Beginning with the line of the entries below that holds "Toyota RAV4 Plug-in Hybrid XSE" and ending with the line that holds "December 12, 2024", transcribe each line exactly as written. Pictures stay out.

(Beginning of RECORDS FOR PROCESSING)

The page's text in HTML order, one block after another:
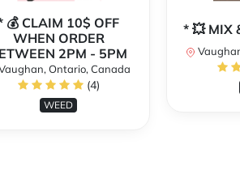
💰 CLAIM 10$ OFF
WHEN ORDER
2PM - 5PM
Ontario, Canada
(4)
WEED
* 💥 MIX
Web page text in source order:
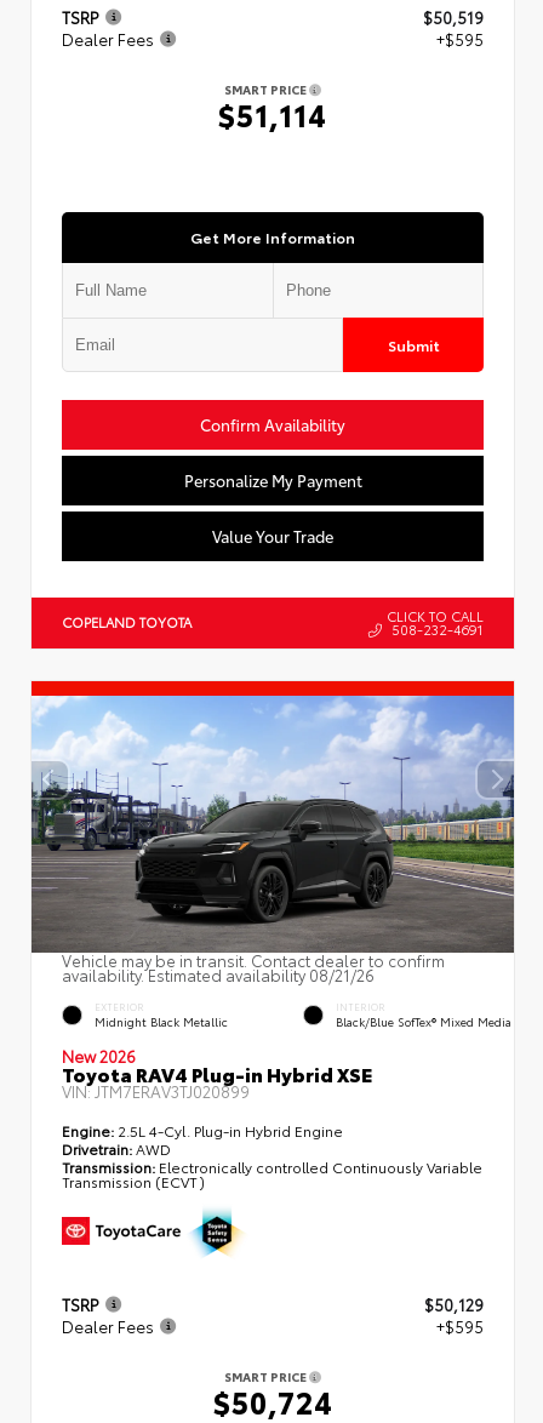
TSRP
$50,519
Dealer Fees
+$595
SMART PRICE
$51,114
Get More Information
Submit
Confirm Availability
Personalize My Payment
Value Your Trade
COPELAND TOYOTA CLICK TO CALL
508-232-4691
Vehicle may be in transit. Contact dealer to confirm
availability. Estimated availability 08/21/26
EXTERIOR
Midnight Black Metallic
INTERIOR
Black/Blue SofTex® Mixed Media
New 2026
Toyota RAV4 Plug-in Hybrid XSE
VIN:JTM7ERAV3TJ020899
Engine: 2.5L 4-Cyl. Plug-in Hybrid Engine
Drivetrain:AWD
Transmission: Electronically controlled Continuously Variable
Transmission (ECVT)
TSRP
$50,129
Dealer Fees
+$595
SMART PRICE
$50,724
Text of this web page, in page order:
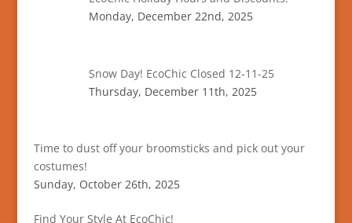
Monday, December 22nd, 2025
Snow Day! EcoChic Closed 12-11-25
Thursday, December 11th, 2025
Time to dust off your broomsticks and pick out your
costumes!
Sunday, October 26th, 2025
Find Your Style At EcoChic!
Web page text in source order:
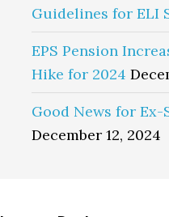
Guidelines for ELI
EPS Pension
Hike for 2024
Good News for Ex-
December 12, 2024
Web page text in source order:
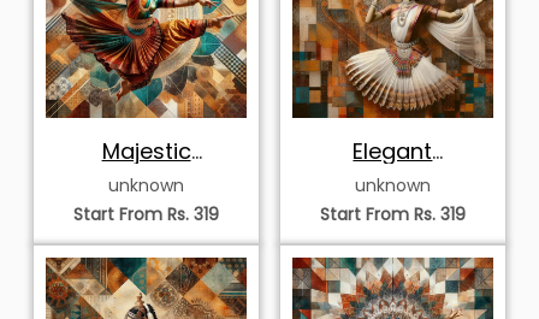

(End of RECORDS FOR PROCESSING)

TASK ANSWER:
Toyota RAV4 Plug-in Hybrid XSE
VIN:JTM7ERAV3TJ020899
Engine: 2.5L 4-Cyl. Plug-in Hybrid Engine
Drivetrain:AWD
Transmission: Electronically controlled Continuously Variable
Transmission (ECVT)
TSRP
$50,129
Dealer Fees
+$595
SMART PRICE
$50,724
Text of this web page, in page order:
Monday, December 22nd, 2025
Snow Day! EcoChic Closed 12-11-25
Thursday, December 11th, 2025
Time to dust off your broomsticks and pick out your
costumes!
Sunday, October 26th, 2025
Find Your Style At EcoChic!
Web page text in source order:
Guidelines for ELI
EPS Pension
Hike for 2024
Good News for Ex-
December 12, 2024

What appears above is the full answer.